_DESCRIPTION OF THE TASK_. Copy out every line of the data that has the word "height" somewhere in it.

SOURCE DATA START

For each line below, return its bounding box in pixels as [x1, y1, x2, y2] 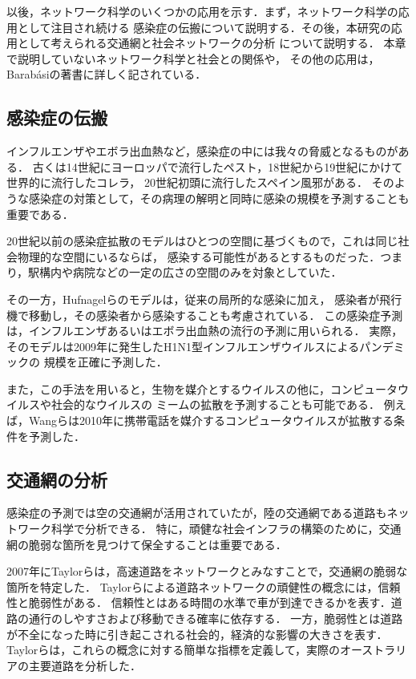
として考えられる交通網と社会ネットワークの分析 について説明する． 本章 [17, 34, 406, 51]
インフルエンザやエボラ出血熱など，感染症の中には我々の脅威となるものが [6, 143, 398, 160]
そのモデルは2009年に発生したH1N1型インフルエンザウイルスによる [6, 337, 360, 354]
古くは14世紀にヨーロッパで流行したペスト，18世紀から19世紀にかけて [32, 158, 403, 175]
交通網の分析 [6, 467, 107, 491]
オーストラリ [339, 641, 407, 658]
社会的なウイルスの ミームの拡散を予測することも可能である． [50, 396, 381, 413]
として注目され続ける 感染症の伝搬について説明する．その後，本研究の [17, 18, 391, 35]
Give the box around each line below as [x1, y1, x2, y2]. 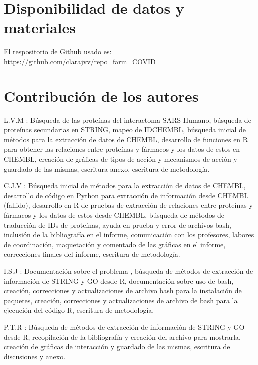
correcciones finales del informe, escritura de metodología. [4, 249, 180, 259]
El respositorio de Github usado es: [4, 46, 112, 57]
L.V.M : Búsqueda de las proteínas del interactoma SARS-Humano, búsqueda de [4, 114, 251, 125]
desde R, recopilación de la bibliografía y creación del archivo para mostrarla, [4, 331, 241, 342]
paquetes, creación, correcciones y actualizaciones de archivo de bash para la [4, 295, 238, 305]
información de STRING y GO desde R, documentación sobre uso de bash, [4, 275, 234, 286]
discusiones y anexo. [4, 351, 66, 361]
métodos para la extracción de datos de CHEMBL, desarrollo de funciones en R [4, 134, 248, 144]
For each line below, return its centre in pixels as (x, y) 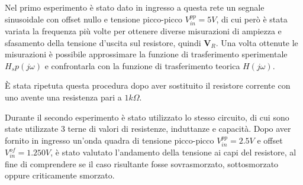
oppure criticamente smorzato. (60, 175)
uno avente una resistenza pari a (63, 97)
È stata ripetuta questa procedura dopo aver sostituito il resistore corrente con (148, 85)
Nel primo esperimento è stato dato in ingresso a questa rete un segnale (135, 7)
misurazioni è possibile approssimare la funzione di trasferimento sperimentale (146, 54)
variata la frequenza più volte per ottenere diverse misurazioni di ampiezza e (143, 31)
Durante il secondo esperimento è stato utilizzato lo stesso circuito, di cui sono (147, 117)
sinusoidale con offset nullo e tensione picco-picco (94, 19)
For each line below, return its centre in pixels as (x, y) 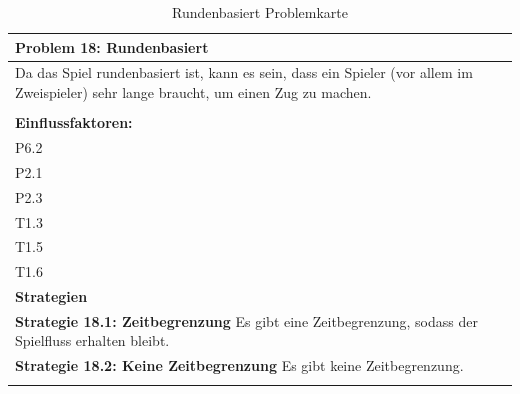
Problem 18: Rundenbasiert (112, 46)
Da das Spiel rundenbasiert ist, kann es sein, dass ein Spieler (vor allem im (244, 72)
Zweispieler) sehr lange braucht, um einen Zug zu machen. (193, 92)
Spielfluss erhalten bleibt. (92, 340)
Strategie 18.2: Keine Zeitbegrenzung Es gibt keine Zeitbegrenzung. (239, 365)
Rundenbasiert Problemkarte (260, 12)
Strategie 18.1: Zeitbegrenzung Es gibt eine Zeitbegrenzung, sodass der (246, 320)
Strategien (51, 296)
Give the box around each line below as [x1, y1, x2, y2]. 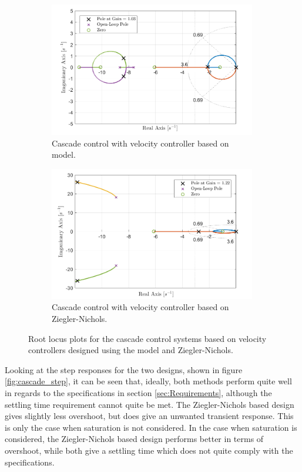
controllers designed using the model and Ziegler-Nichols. [28, 344, 233, 356]
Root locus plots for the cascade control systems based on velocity [28, 332, 267, 344]
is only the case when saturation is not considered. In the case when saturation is [5, 421, 297, 433]
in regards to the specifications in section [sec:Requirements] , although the [5, 387, 272, 399]
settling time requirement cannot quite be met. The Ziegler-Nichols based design [5, 398, 294, 410]
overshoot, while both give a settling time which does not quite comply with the [5, 444, 293, 456]
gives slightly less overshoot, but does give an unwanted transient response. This [5, 410, 294, 422]
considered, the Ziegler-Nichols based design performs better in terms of [5, 433, 264, 445]
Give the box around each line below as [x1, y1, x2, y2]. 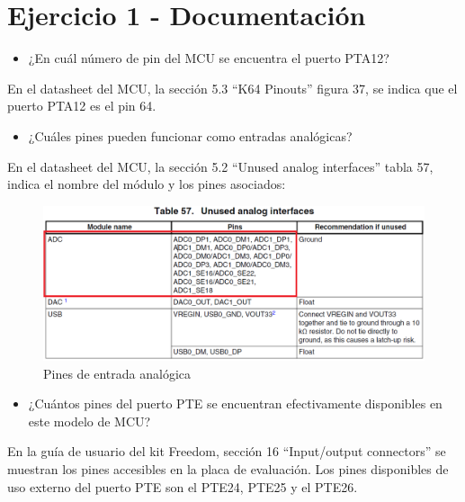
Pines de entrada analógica [43, 363, 192, 382]
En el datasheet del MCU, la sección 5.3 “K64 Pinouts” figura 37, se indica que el [7, 78, 458, 97]
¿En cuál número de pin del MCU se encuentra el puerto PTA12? [28, 49, 389, 67]
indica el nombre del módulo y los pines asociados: [7, 175, 286, 193]
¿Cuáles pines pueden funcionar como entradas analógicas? [28, 126, 353, 145]
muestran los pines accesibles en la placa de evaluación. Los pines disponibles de [7, 459, 449, 478]
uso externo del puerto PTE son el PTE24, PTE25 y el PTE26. [7, 477, 358, 496]
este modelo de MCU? [28, 411, 151, 430]
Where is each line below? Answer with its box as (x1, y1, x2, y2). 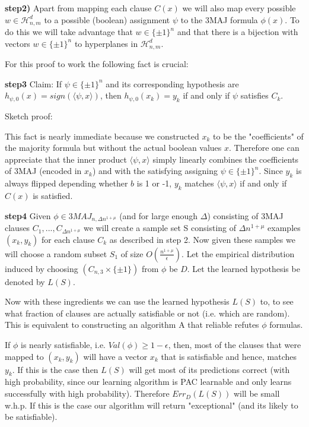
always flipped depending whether (5, 177, 128, 189)
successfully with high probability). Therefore (5, 387, 170, 400)
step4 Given (5, 209, 51, 222)
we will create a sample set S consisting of (84, 222, 237, 234)
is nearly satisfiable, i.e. (21, 339, 106, 351)
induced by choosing (5, 262, 78, 274)
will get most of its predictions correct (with (129, 363, 290, 375)
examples (267, 222, 301, 234)
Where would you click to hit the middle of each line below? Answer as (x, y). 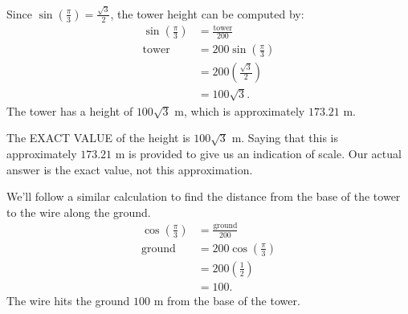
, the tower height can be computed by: (207, 13)
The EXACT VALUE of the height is (98, 138)
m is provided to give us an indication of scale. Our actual (258, 154)
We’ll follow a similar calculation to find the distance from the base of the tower (204, 196)
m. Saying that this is (285, 138)
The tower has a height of (70, 110)
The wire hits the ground (68, 300)
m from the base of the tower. (227, 300)
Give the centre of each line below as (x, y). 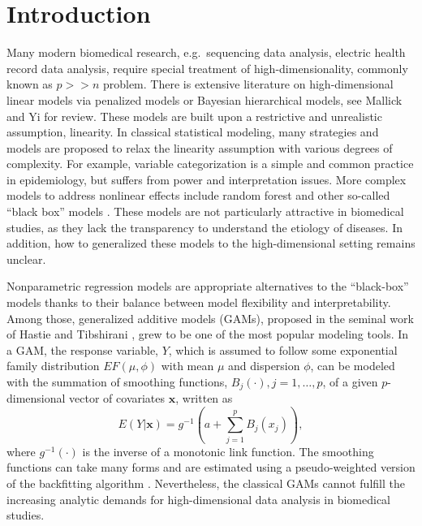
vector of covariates (117, 398)
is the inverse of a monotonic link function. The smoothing (228, 451)
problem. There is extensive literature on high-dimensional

SOURCE DATA END

_TASK ANSWER_.
, the tower height can be computed by: (207, 13)
The EXACT VALUE of the height is (98, 138)
The tower has a height of (70, 110)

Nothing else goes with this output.